= WHAT IS EXPECTED =
Count the lines in the entries below that mention the string "wood", then write that number by itself.

[Records contained in a dataset]
----

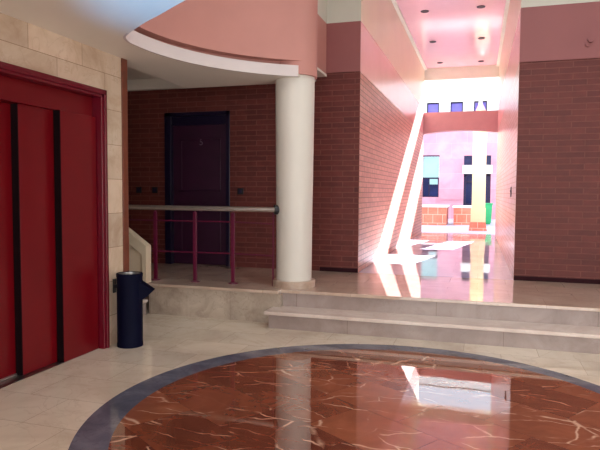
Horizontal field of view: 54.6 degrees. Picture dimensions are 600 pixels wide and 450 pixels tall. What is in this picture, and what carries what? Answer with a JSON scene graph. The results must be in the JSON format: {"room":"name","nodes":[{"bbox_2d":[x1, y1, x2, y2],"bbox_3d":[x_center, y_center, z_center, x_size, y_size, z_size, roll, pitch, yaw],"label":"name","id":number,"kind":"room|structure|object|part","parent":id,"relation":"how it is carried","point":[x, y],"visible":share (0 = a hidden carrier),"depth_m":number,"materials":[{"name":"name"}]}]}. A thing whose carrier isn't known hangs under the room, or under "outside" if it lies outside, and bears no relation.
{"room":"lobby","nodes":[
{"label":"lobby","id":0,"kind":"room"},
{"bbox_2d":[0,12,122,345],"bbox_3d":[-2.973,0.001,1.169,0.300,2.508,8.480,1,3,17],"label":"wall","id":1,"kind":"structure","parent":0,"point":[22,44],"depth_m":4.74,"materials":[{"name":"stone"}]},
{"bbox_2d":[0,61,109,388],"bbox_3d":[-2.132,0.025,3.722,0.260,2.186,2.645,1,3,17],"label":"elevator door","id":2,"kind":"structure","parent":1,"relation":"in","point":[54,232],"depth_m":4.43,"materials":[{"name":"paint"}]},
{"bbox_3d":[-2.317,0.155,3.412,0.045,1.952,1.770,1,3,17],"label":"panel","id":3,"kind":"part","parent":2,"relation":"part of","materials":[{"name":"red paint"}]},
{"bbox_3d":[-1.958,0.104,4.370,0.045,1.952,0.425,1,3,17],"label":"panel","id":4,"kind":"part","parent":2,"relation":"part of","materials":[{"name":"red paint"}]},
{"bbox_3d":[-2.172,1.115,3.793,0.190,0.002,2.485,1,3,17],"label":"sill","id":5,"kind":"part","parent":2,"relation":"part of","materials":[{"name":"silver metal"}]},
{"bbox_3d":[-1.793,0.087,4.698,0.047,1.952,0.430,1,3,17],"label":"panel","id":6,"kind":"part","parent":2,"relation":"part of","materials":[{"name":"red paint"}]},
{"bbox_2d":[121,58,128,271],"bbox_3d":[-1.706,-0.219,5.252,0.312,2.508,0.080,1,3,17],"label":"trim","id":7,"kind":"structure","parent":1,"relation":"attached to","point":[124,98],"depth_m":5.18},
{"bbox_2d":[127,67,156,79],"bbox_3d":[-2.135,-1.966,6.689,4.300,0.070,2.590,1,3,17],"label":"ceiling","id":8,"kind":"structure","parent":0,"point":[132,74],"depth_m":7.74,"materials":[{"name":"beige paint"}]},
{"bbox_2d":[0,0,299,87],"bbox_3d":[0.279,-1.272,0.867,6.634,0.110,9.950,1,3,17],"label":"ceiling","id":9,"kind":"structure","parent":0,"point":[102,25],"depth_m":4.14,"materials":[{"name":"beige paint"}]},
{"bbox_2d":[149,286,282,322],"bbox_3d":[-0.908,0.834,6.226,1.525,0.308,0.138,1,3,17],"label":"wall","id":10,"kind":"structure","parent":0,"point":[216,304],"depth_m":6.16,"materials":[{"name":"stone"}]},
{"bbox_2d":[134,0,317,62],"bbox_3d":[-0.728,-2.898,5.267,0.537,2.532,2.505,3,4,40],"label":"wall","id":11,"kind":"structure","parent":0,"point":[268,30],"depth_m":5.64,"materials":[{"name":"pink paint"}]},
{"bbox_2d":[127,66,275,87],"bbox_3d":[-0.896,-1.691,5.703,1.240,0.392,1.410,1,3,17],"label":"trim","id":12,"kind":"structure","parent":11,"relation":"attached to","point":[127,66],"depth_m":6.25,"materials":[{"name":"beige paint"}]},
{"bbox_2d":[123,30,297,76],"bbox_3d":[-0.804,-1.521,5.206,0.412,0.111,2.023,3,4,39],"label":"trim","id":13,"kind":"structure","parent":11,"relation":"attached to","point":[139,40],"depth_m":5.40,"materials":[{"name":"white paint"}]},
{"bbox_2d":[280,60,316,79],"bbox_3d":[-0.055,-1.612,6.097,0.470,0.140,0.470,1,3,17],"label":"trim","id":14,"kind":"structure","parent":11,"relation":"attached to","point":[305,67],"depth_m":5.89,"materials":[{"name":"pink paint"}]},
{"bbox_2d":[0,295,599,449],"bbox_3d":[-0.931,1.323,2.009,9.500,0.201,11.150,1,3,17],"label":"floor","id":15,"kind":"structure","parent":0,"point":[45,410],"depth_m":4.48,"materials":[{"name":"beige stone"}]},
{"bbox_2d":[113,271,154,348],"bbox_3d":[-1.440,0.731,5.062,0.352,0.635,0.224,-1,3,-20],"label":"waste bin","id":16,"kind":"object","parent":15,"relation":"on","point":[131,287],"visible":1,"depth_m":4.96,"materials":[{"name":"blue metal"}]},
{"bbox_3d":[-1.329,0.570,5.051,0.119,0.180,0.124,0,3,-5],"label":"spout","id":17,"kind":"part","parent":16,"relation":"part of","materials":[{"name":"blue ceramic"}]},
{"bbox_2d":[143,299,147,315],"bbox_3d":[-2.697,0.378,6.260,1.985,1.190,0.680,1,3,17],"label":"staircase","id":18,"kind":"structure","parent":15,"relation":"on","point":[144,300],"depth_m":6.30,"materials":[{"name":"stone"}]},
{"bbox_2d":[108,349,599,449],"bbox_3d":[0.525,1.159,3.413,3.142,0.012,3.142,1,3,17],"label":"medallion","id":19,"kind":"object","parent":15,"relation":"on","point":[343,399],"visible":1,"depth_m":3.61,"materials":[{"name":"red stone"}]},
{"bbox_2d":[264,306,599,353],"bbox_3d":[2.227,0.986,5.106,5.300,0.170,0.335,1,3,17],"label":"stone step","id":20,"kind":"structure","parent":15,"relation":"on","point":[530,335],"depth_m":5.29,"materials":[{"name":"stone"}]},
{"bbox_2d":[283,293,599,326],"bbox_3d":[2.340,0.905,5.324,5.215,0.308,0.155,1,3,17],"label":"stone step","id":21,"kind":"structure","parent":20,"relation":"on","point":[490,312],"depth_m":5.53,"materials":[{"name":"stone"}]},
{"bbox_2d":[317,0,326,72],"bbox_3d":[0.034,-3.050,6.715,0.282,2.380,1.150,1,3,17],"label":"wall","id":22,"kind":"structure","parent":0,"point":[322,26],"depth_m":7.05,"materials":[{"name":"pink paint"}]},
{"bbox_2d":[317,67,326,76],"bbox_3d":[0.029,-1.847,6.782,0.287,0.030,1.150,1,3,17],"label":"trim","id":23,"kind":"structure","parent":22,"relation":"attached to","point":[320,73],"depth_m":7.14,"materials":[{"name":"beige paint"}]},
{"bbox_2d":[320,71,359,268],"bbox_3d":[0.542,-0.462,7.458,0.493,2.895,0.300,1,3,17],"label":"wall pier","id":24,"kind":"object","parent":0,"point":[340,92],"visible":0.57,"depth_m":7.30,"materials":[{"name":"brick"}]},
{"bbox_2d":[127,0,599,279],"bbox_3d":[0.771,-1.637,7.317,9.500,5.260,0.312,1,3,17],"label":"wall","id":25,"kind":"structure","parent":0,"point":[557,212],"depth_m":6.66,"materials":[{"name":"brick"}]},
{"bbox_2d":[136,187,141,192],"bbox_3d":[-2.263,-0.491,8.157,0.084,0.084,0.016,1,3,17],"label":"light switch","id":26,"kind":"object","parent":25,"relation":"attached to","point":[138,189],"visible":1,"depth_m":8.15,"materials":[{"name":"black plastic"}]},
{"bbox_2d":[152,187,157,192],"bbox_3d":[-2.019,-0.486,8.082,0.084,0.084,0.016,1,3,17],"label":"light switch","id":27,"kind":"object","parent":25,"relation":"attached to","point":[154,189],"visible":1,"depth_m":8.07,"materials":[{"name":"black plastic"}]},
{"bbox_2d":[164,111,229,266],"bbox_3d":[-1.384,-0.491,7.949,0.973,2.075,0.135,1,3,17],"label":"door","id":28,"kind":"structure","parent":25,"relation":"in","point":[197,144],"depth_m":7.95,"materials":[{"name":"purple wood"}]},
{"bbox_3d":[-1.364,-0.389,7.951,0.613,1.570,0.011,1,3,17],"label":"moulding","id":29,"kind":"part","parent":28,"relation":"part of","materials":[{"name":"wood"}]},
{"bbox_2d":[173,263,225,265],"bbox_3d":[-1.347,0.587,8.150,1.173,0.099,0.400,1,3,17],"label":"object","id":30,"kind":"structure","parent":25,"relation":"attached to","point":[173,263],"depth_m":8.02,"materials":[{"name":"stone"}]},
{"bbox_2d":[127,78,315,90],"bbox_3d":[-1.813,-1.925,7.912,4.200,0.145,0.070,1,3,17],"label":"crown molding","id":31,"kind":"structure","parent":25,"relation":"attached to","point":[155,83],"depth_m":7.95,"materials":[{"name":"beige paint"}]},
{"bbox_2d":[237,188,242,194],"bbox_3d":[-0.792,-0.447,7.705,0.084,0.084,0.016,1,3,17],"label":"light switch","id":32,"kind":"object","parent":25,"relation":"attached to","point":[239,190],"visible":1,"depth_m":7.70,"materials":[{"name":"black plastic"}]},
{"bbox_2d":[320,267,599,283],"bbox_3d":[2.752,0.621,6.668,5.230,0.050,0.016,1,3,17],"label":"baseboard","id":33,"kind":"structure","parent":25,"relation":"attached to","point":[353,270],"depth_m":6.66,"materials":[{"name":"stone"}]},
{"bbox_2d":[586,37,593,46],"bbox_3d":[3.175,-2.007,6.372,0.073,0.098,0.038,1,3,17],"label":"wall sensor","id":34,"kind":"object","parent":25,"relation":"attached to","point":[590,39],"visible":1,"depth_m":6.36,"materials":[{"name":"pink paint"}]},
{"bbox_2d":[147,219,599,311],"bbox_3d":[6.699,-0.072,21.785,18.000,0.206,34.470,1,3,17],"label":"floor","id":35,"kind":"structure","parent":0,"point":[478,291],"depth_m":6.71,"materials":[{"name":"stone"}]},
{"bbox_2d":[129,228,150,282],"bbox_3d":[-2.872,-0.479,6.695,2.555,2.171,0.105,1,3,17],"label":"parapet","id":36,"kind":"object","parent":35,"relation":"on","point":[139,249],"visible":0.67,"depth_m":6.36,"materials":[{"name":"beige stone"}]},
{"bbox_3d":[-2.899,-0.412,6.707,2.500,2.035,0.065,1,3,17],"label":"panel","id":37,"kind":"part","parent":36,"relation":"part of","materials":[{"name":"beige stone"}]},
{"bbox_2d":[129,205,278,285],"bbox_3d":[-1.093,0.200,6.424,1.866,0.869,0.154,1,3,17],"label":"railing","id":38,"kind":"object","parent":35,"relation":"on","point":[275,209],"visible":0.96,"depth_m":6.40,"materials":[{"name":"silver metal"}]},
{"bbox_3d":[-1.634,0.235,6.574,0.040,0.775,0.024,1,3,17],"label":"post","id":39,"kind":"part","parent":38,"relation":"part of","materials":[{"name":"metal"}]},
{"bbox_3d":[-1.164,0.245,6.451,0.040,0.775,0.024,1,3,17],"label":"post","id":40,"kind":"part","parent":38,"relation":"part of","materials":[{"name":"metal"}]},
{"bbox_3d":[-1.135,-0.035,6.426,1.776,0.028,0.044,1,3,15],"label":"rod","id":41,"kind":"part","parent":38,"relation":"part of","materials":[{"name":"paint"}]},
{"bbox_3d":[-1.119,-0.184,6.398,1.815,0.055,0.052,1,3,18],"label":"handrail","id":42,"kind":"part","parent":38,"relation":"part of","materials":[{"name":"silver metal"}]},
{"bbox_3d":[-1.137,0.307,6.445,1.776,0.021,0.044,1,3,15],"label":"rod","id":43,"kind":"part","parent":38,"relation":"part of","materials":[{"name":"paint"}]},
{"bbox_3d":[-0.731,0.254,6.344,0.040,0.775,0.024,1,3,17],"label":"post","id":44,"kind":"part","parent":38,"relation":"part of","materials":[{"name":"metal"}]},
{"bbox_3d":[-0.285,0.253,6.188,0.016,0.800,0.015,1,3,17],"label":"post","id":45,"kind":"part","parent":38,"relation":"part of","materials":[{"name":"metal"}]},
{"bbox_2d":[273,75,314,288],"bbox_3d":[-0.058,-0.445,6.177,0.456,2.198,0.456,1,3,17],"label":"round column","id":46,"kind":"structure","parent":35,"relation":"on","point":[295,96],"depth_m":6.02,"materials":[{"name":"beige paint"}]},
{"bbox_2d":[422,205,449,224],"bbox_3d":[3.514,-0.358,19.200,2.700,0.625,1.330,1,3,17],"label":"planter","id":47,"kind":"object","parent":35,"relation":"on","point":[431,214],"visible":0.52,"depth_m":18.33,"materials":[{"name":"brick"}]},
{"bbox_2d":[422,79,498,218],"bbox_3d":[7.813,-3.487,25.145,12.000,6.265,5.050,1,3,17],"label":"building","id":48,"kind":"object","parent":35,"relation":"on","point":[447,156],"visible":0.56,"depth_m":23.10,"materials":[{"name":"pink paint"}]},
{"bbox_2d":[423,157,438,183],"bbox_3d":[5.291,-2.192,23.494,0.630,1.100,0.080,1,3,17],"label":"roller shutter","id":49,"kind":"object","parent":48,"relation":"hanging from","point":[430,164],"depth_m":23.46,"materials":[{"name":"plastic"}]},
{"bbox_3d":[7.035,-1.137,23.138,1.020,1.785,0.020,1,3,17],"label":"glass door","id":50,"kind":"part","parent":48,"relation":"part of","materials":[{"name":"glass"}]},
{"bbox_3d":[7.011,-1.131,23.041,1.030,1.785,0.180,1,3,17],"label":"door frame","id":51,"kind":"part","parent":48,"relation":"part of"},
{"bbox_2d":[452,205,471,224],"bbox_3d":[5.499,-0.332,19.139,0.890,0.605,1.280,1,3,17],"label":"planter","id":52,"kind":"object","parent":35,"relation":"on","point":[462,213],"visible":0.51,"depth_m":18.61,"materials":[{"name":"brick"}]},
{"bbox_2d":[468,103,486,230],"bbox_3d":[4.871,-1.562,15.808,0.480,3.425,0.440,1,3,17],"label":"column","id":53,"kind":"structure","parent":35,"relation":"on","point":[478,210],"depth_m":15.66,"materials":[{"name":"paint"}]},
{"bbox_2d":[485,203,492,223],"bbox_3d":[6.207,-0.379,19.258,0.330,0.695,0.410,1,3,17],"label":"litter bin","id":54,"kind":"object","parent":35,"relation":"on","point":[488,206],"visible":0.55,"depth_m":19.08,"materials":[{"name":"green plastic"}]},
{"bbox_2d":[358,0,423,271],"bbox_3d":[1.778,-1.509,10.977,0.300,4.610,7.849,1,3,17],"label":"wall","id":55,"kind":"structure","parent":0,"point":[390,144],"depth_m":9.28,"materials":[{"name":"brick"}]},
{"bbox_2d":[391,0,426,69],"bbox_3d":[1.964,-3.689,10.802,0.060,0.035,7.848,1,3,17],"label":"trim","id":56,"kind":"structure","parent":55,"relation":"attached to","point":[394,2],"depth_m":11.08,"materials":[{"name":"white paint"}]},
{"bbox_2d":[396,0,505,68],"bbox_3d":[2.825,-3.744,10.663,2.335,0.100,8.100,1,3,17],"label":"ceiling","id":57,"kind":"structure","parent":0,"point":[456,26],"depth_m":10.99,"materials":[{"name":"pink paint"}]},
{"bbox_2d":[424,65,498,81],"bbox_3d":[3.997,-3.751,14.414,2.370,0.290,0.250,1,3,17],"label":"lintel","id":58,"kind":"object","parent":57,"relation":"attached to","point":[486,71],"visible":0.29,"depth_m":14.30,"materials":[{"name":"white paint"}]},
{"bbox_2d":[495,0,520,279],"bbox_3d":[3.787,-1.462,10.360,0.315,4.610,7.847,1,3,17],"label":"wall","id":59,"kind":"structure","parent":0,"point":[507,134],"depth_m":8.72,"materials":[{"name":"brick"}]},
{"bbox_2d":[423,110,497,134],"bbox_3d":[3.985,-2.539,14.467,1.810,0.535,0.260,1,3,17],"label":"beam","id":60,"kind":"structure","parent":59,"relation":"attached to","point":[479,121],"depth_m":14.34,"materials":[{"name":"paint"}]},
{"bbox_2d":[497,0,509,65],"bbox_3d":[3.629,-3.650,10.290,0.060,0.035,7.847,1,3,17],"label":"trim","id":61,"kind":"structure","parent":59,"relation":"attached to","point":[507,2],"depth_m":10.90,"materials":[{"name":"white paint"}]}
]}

----

= REPLY =
2